**TASK INPUTS**
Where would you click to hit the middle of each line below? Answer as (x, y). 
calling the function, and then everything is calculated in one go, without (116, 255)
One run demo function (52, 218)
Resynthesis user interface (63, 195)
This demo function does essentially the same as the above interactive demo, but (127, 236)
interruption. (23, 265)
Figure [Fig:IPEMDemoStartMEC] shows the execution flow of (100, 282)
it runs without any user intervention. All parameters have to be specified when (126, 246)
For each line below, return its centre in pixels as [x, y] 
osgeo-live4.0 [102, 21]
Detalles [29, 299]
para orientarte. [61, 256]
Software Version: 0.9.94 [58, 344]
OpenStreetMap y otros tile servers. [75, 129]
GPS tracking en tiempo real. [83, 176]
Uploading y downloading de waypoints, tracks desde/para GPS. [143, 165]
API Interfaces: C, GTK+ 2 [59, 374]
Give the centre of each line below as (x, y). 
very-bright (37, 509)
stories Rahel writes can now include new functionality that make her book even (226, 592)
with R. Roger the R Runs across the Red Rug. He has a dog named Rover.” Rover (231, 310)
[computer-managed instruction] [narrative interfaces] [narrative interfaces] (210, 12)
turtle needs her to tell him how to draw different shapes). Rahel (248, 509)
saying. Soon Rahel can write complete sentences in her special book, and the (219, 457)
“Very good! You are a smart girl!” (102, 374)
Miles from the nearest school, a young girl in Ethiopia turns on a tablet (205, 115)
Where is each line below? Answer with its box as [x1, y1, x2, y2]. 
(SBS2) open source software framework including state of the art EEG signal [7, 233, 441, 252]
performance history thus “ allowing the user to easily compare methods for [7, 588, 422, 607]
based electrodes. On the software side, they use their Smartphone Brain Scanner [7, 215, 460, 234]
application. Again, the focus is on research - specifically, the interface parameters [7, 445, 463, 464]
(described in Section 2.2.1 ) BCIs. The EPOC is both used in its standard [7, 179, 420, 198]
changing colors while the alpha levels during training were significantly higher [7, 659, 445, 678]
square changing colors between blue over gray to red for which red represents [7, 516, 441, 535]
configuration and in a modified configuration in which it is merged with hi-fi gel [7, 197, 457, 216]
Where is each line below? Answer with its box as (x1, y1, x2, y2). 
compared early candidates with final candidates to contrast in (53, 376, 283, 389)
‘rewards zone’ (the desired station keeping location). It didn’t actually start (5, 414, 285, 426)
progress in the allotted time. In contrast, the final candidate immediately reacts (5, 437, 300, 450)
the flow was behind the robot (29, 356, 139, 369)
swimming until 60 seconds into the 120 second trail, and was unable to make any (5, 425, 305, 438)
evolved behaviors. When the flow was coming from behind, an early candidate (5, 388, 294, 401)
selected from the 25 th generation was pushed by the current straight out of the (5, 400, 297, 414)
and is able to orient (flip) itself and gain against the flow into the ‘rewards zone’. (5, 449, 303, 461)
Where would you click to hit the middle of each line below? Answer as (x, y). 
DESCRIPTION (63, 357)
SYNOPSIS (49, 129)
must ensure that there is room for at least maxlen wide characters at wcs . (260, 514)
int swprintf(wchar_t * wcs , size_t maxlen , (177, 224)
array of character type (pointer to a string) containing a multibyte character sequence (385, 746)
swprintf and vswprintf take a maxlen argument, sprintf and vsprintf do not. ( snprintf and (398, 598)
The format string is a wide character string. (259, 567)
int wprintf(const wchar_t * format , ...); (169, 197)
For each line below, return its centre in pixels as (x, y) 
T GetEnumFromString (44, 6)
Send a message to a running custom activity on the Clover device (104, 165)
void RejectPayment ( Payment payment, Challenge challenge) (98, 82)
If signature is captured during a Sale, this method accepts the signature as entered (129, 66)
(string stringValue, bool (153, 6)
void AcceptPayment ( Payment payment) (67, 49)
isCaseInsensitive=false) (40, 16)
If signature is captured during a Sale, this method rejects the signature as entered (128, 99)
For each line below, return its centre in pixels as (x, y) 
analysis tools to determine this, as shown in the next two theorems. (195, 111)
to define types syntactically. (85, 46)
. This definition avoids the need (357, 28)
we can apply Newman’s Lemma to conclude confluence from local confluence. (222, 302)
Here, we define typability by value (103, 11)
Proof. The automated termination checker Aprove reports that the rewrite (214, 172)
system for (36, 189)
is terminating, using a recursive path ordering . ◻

**PROMPT**
Find how many lines in the records contain the string "payment", then give the number alone.

**OUTPUT OF THE EXERCISE**
2